# Thread: Stabilizing Array 2D-ON

1. Originally Posted by Salem
> what about this input?
Have you specified what should happen when 1 and 0 are opposite one another?
mmm specified in my third example in my description, but doesn't matter I will explain it, when 1 and 0 are opposite one another then if there's a free space for one that's opposite to 0 I will assign it over the free space while in the same time ensuring matrix stabilized.

for example:
1 1 1
- - -
- - 0
output:
printf("there's no possibility for stabilizing this matrix")
because
1 1 0
1 1 1
1 1 0
will never be stabilized but if I have matrix 4*4 for example
1 1 1 1
- - - -
- - - -
- - 0 0
the output: here we have much free spaces which can ensure stabilization of the matrix
1 1 1 1
- - 1 1
1 1 1 1
1 1 0 0
this is the maximum matrix that I can fill with 1 to be stabilized .. "we need always maximum number of ones to fill for stabilizing the matrix"

So? thanks alot

2. Another example to clarify more, in the same aspect of previous comment:
input:
1 1 - -
- - - -
- - - -
- - 0 0
the output should be for getting maximum stabilized matrix:
1 1 1 1
- - 1 1
1 1 1 1
1 1 0 0

the free spaces not filled ..because if filled with 1 so the matrix will be not stable ... can assume implicitly in that case the "-" is 0
"-" is 0 ..

3. Given this input
1 0 - -
- - - -
- - - -
- - - -

Which of these are valid?
1 0 1 1
1 1 1 1
1 1 - 1
1 1 1 1

1 0 1 1
1 1 1 1
1 1 1 -
1 1 1 1

1 0 1 1
1 1 1 1
1 1 1 1
1 1 - 1

1 0 1 1
1 1 1 1
1 1 1 1
1 1 1 -

Or any of the same 4 combinations with a zero in place of the don't care.

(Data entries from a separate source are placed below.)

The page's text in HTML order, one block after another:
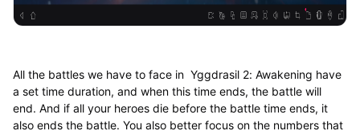
All the battles we have to face in Yggdrasil 2: Awakening have
a set time duration, and when this time ends, the battle will
end. And if all your heroes die before the battle time ends, it
also ends the battle. You also better focus on the numbers that
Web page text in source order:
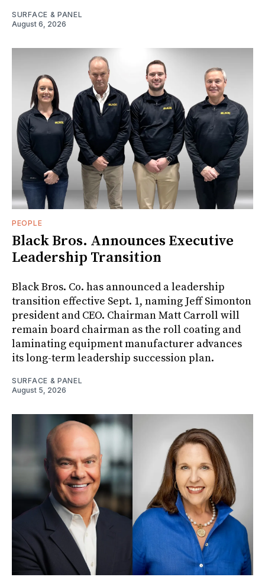
SURFACE & PANEL
August 6, 2026
PEOPLE
Black Bros. Announces Executive
Leadership Transition
Black Bros. Co. has announced a leadership
transition effective Sept. 1, naming Jeff Simonton
president and CEO. Chairman Matt Carroll will
remain board chairman as the roll coating and
laminating equipment manufacturer advances
its long-term leadership succession plan.
SURFACE & PANEL
August 5, 2026
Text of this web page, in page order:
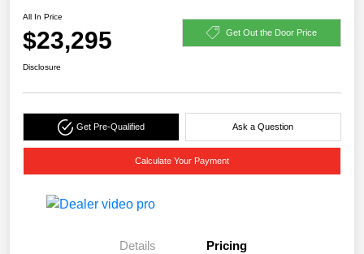
All In Price
$23,295 Get Out the Door Price
Disclosure
Get Pre-Qualified Ask a Question
Calculate Your Payment
Details Pricing
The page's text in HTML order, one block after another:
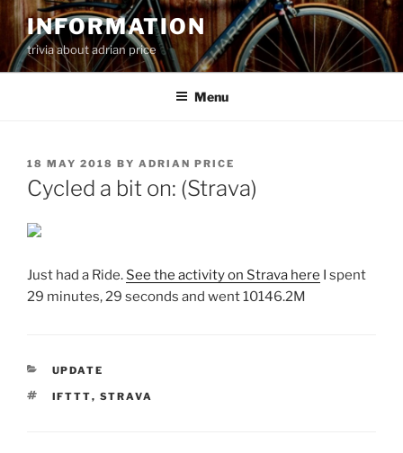
Skip
content
INFORMATION
trivia about adrian price
Menu
POSTED
ON
18 MAY 2018 BY ADRIAN PRICE
Cycled a bit on: (Strava)
Just had a Ride. See the activity on Strava here I spent
29 minutes, 29 seconds and went 10146.2M
CATEGORIES
UPDATE
TAGS
IFTTT, STRAVA
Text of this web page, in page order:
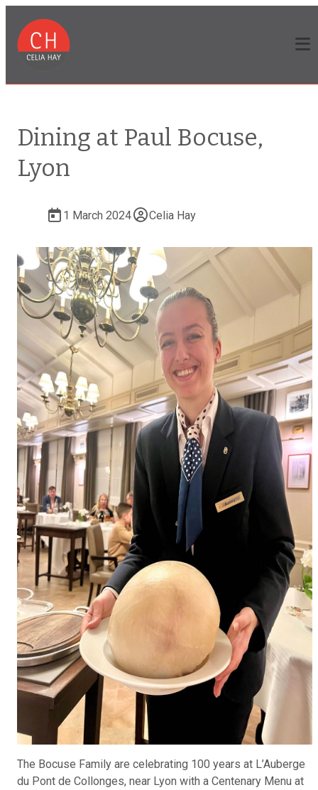
Dining at Paul Bocuse,
Lyon
1 March 2024 Celia Hay
The Bocuse Family are celebrating 100 years at L’Auberge
du Pont de Collonges, near Lyon with a Centenary Menu at
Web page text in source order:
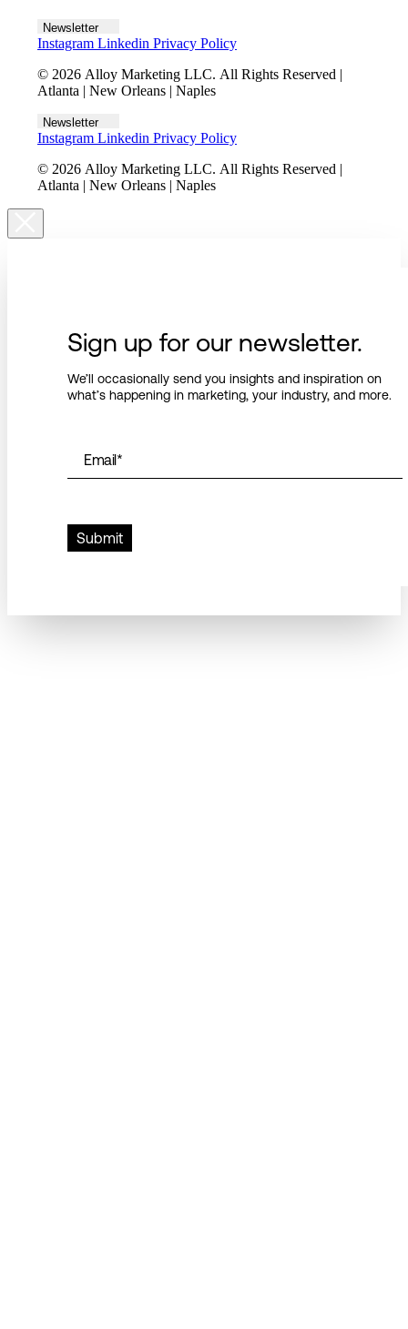
Newsletter
Instagram Linkedin Privacy Policy
© 2026 Alloy Marketing LLC. All Rights Reserved |
Atlanta | New Orleans | Naples
Newsletter
Instagram Linkedin Privacy Policy
© 2026 Alloy Marketing LLC. All Rights Reserved |
Atlanta | New Orleans | Naples
Sign up for our newsletter.
We’ll occasionally send you insights and inspiration on
what’s happening in marketing, your industry, and more.
Email*
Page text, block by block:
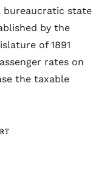
bureaucratic state
by the
of 1891
rates on
the taxable
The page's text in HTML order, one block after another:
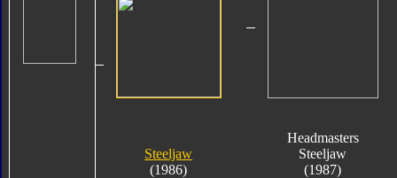
Steeljaw
(1986)
Headmasters
Steeljaw
(1987)
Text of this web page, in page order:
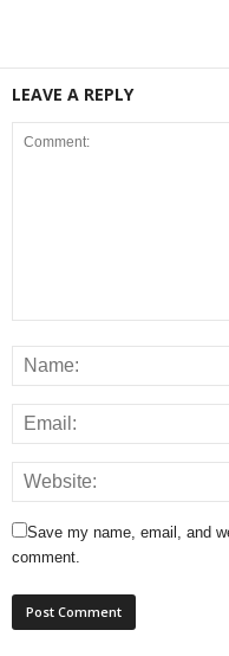
LEAVE A REPLY
Save my name, email, and
comment.
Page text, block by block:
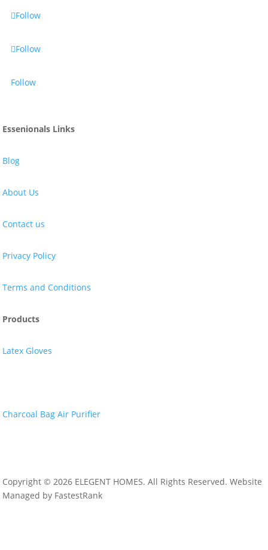
Follow
Follow
Follow
Essenionals Links
Blog
About Us
Contact us
Privacy Policy
Terms and Conditions
Products
Latex Gloves
Charcoal Bag Air Purifier
Copyright © 2026 ELEGENT HOMES. All Rights Reserved. Website
Managed by FastestRank
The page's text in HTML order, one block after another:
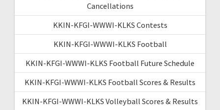
Cancellations
KKIN-KFGI-WWWI-KLKS Contests
KKIN-KFGI-WWWI-KLKS Football
KKIN-KFGI-WWWI-KLKS Football Future Schedule
KKIN-KFGI-WWWI-KLKS Football Scores & Results
KKIN-KFGI-WWWI-KLKS Volleyball Scores & Results
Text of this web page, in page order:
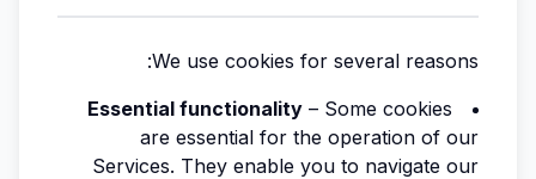
We use cookies for several reasons:
Essential functionality – Some cookies
are essential for the operation of our
Services. They enable you to navigate our
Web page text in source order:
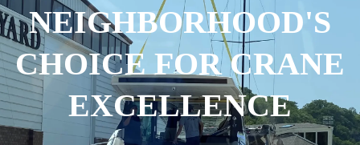
NEIGHBORHOOD'S
CHOICE FOR CRANE
EXCELLENCE
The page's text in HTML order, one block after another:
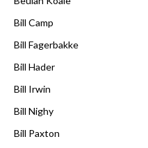
Bill Camp
Bill Fagerbakke
Bill Hader
Bill Irwin
Bill Nighy
Bill Paxton
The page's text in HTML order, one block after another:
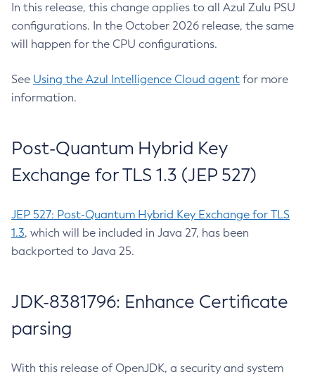
In this release, this change applies to all Azul Zulu PSU
configurations. In the October 2026 release, the same
will happen for the CPU configurations.
See Using the Azul Intelligence Cloud agent for more
information.
Post-Quantum Hybrid Key
Exchange for TLS 1.3 (JEP 527)
JEP 527: Post-Quantum Hybrid Key Exchange for TLS
1.3, which will be included in Java 27, has been
backported to Java 25.
JDK-8381796: Enhance Certificate
parsing
With this release of OpenJDK, a security and system
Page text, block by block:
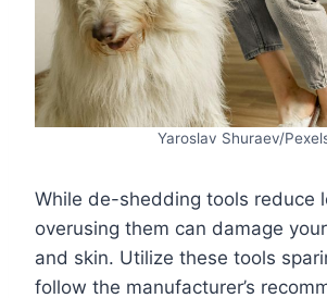
Yaroslav Shuraev/
While de-shedding tools reduce
overusing them can damage
and skin. Utilize these tools
follow the manufacturer’s
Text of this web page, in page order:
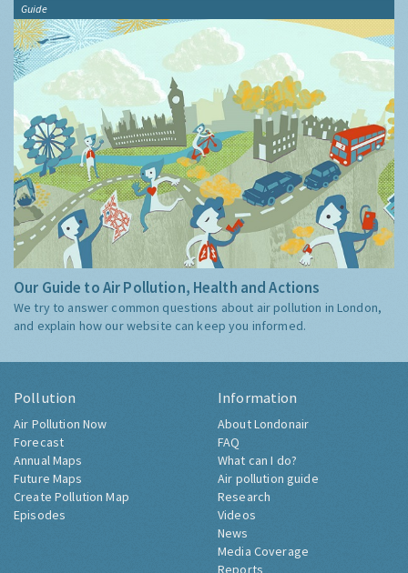
Guide
Our Guide to Air Pollution, Health and Actions
We try to answer common questions about air pollution in London,
and explain how our website can keep you informed.
Pollution
Air Pollution Now
Forecast
Annual Maps
Future Maps
Create Pollution Map
Episodes
Information
About Londonair
FAQ
What can I do?
Air pollution guide
Research
Videos
News
Media Coverage
Reports
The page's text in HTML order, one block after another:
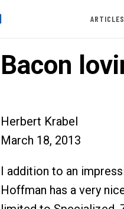
ARTICLES
Bacon
Herbert Krabel
March 18, 2013
I addition to an
Hoffman has a very
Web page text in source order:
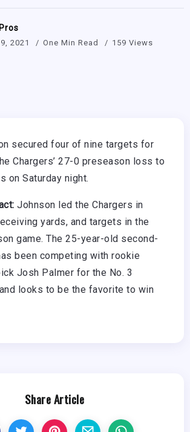
2021 One Min Read 159 Views
secured four of nine targets for
Chargers’ 27-0 preseason loss to
on Saturday night.
Johnson led the Chargers in
yards, and targets in the
game. The 25-year-old second-
been competing with rookie
Josh Palmer for the No. 3
looks to be the favorite to win
Share Article
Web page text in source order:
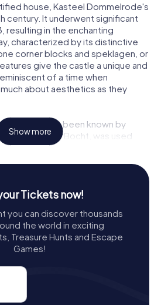
house, Kasteel Dommelrode's
century. It underwent significant
resulting in the enchanting
characterized by its distinctive
corner blocks and speklagen, or
give the castle a unique and
of a time when
about aesthetics as they
the castle has been known by
name, De Bocht, was used
it was referred to as
known as Mariëndaal, reflecting
name marks a chapter in the
the lives and events that
and Restorations
of Kasteel Dommelrode is a
was during the 17th century that it
a beautiful and well-situated
This transformation was further
Show more
Tickets now!
you can discover thousands
the world in exciting
Treasure Hunts and Escape
Games!
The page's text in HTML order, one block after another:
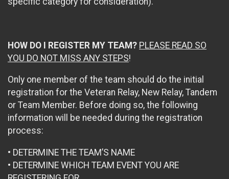
HOW DO I REGISTER MY TEAM? PLEASE READ SO
YOU DO NOT MISS ANY STEPS!
Only one member of the team should do the initial
registration for the Veteran Relay, New Relay, Tandem
or Team Member. Before doing so, the following
information will be needed during the registration
process:
• DETERMINE THE TEAM’S NAME
• DETERMINE WHICH TEAM EVENT YOU ARE
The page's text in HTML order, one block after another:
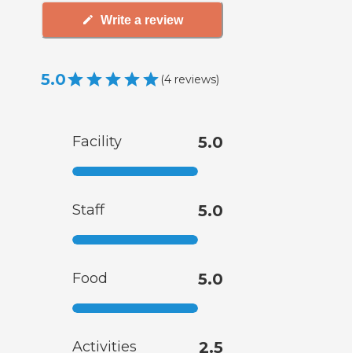
Write a review
5.0 (4 reviews)
Facility 5.0
Staff 5.0
Food 5.0
Activities 2.5
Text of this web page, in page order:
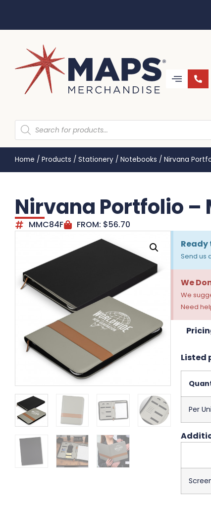
Home / Products / Stationery / Notebooks / Nirvana
Nirvana Portfolio –
MMC84F FROM: $56.70
Ready
Send us
We
We
Need
Listed
Per
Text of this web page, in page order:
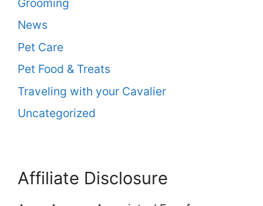
News
Pet Care
Pet Food & Treats
Traveling with your Cavalier
Uncategorized
Affiliate Disclosure
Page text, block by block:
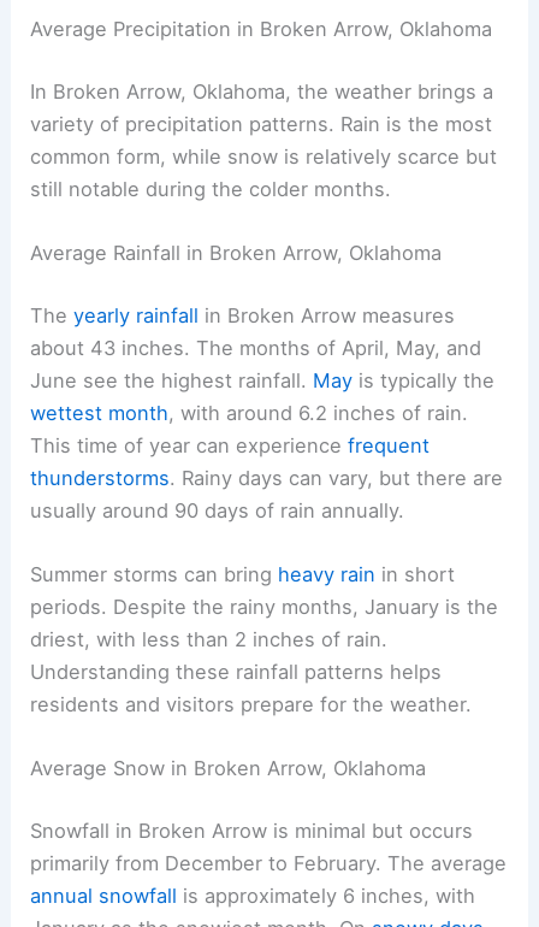
Average Precipitation in Broken Arrow, Oklahoma
In Broken Arrow, Oklahoma, the weather brings a
variety of precipitation patterns. Rain is the most
common form, while snow is relatively scarce but
still notable during the colder months.
Average Rainfall in Broken Arrow, Oklahoma
Theyearly rainfall in Broken Arrow measures
about 43 inches. The months of April, May, and
June see the highest rainfall. May is typically the
wettest month, with around 6.2 inches of rain.
This time of year can experiencefrequent
thunderstorms. Rainy days can vary, but there are
usually around 90 days of rain annually.
Summer storms can bring heavy rain in short
periods. Despite the rainy months, January is the
driest, with less than 2 inches of rain.
Understanding these rainfall patterns helps
residents and visitors prepare for the weather.
Average Snow in Broken Arrow, Oklahoma
Snowfall in Broken Arrow is minimal but occurs
primarily from December to February. The average
annual snowfall is approximately 6 inches, with
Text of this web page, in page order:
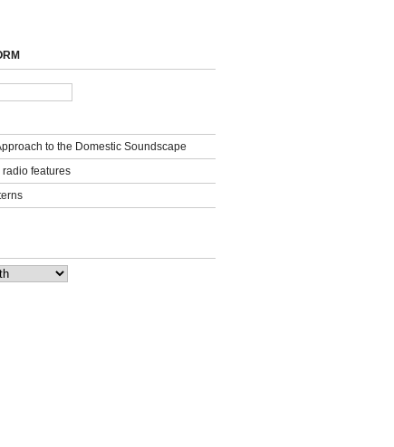
to the Domestic Soundscape
radio features
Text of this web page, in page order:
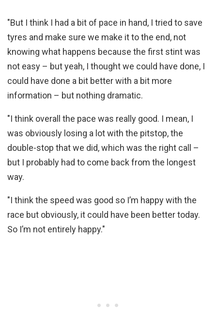
"But I think I had a bit of pace in hand, I tried to save
tyres and make sure we make it to the end, not
knowing what happens because the first stint was
not easy – but yeah, I thought we could have done, I
could have done a bit better with a bit more
information – but nothing dramatic.
"I think overall the pace was really good. I mean, I
was obviously losing a lot with the pitstop, the
double-stop that we did, which was the right call –
but I probably had to come back from the longest
way.
"I think the speed was good so I’m happy with the
race but obviously, it could have been better today.
So I’m not entirely happy."
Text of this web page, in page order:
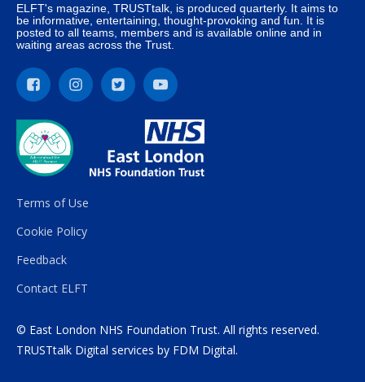
ELFT's magazine, TRUSTtalk, is produced quarterly. It aims to
be informative, entertaining, thought-provoking and fun. It is
posted to all teams, members and is available online and in
waiting areas across the Trust.
Terms of Use
Cookie Policy
Feedback
Contact ELFT
© East London NHS Foundation Trust. All rights reserved.
TRUSTtalk Digital services by FDM Digital.
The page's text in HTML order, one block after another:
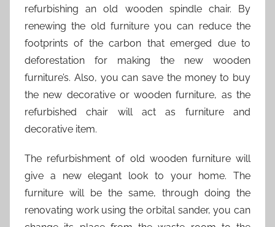
refurbishing an old wooden spindle chair. By
renewing the old furniture you can reduce the
footprints of the carbon that emerged due to
deforestation for making the new wooden
furniture’s. Also, you can save the money to buy
the new decorative or wooden furniture, as the
refurbished chair will act as furniture and
decorative item.
The refurbishment of old wooden furniture will
give a new elegant look to your home. The
furniture will be the same, through doing the
renovating work using the orbital sander, you can
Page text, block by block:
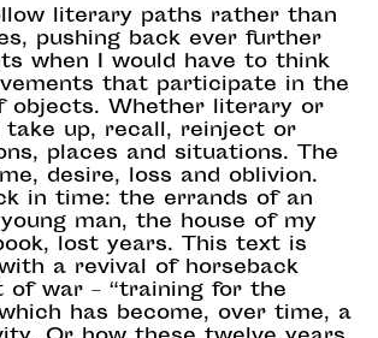
literary paths rather than
pushing back ever further
when I would have to think
that participate in the
objects. Whether literary or
take up, recall, reinject or
places and situations. The
desire, loss and oblivion.
in time: the errands of an
man, the house of my
lost years. This text is
a revival of horseback
of war – “training for the
has become, over time, a
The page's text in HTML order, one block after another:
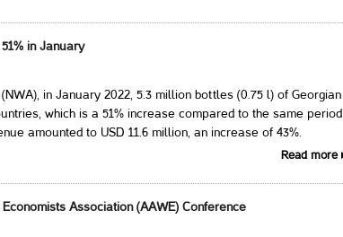
in January
in January 2022, 5.3 million bottles (0.75 l) of Georgian
which is a 51% increase compared to the same period
amounted to USD 11.6 million, an increase of 43%.
Read more
Association (AAWE) Conference
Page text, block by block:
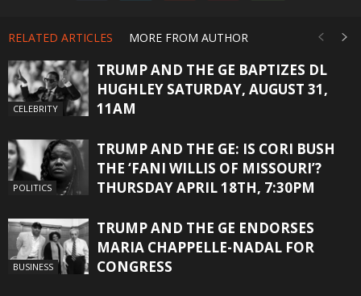
RELATED ARTICLES MORE FROM AUTHOR
CELEBRITY
TRUMP AND THE GE BAPTIZES DL
HUGHLEY SATURDAY, AUGUST 31,
11AM
POLITICS
TRUMP AND THE GE: IS CORI BUSH
THE ‘FANI WILLIS OF MISSOURI’?
THURSDAY APRIL 18TH, 7:30PM
BUSINESS
TRUMP AND THE GE ENDORSES
MARIA CHAPPELLE-NADAL FOR
CONGRESS
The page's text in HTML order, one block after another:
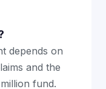
depends on
and the
fund.
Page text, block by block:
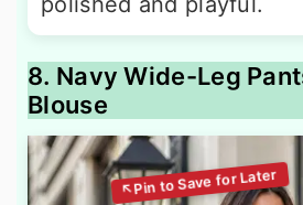
8. Navy Wide-Leg
Blouse
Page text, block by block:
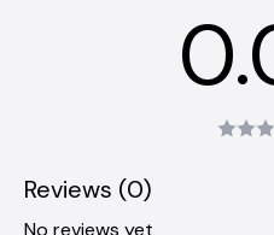
Reviews (0)
No reviews yet
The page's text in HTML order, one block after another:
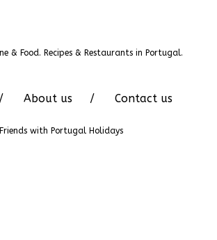
About us Contact us
Friends with Portugal Holidays
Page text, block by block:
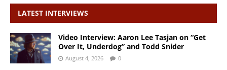
LATEST INTERVIEWS
Video Interview: Aaron Lee Tasjan on “Get
Over It, Underdog” and Todd Snider
August 4, 2026 0
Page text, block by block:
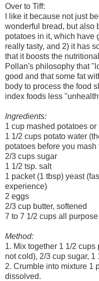
Over to Tiff:
I like it because not just
wonderful bread, but also
potatoes in it, which have
really tasty, and 2) it has
that it boosts the
Pollan's philosophy that
good and that some fat
body to process the food
index foods less
Ingredients:
1 cup mashed potatoes
1 1/2 cups potato water
potatoes before you mash
2/3 cups sugar
1 1/2 tsp. salt
1 packet (1 tbsp) yeast
experience)
2 eggs
2/3 cup butter, softened
7 to 7 1/2 cups all
Method:
1. Mix together 1 1/2
not cold), 2/3 cup sugar, 1
2. Crumble into mixture 1
dissolved.
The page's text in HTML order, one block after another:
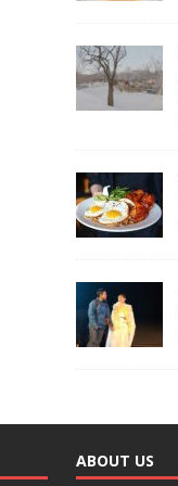
ABOUT US
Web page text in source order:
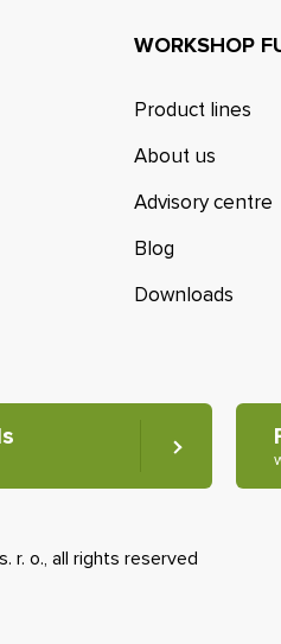
WORKSHOP
Product lines
About us
Advisory centre
Blog
Downloads
r. o., all rights reserved
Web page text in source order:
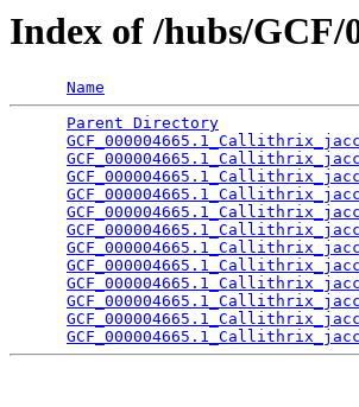
Index of /hubs/GCF/
Name
Parent Directory
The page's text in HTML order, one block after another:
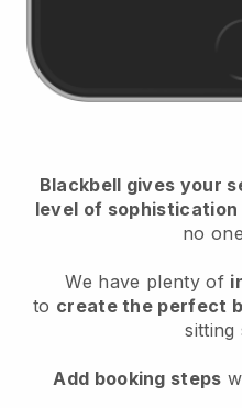
Blackbell gives your
level of
no
We have plenty of
to create the perfect
sitting
Add booking steps
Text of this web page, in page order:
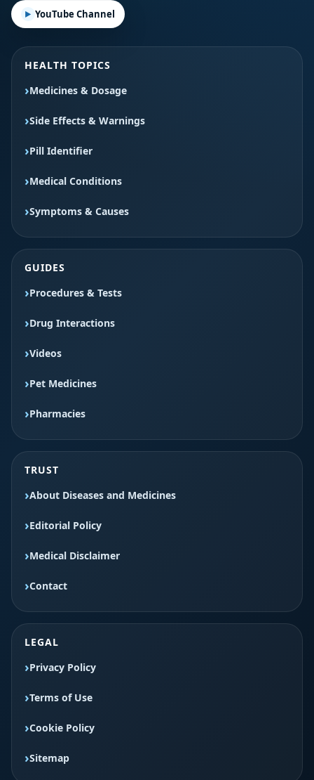
YouTube Channel
HEALTH TOPICS
Medicines & Dosage
Side Effects & Warnings
Pill Identifier
Medical Conditions
Symptoms & Causes
GUIDES
Procedures & Tests
Drug Interactions
Videos
Pet Medicines
Pharmacies
TRUST
About Diseases and Medicines
Editorial Policy
Medical Disclaimer
Contact
LEGAL
Privacy Policy
Terms of Use
Cookie Policy
Sitemap

4. Originally Posted by Salem
Given this input
1 0 - -
- - - -
- - - -
- - - -

Which of these are valid?
1 0 1 1
1 1 1 1
1 1 - 1
1 1 1 1

1 0 1 1
1 1 1 1
1 1 1 -
1 1 1 1

1 0 1 1
1 1 1 1
1 1 1 1
1 1 - 1

1 0 1 1
1 1 1 1
1 1 1 1
1 1 1 -

Or any of the same 4 combinations with a zero in place of the don't care.
Oh sorry didn't specify about that, they are 4 combinations valid, it doesn't matter which one of 4combinations would be , the purpose is any stable matrix that has maximum number of ones, in your example, all four combinations have maximum number of ones to stabilize the matrix, so anyone of them would be valid ..doesn't matter while all 4 combinations are having "maximum" number of ones to stabilize. (the output is , printing the maximum stable matrix that has maximum number of ones to stabilize it)

my question which algorithm you used? and how should I start with the concept? your previous suggestion doesn't work on that example ....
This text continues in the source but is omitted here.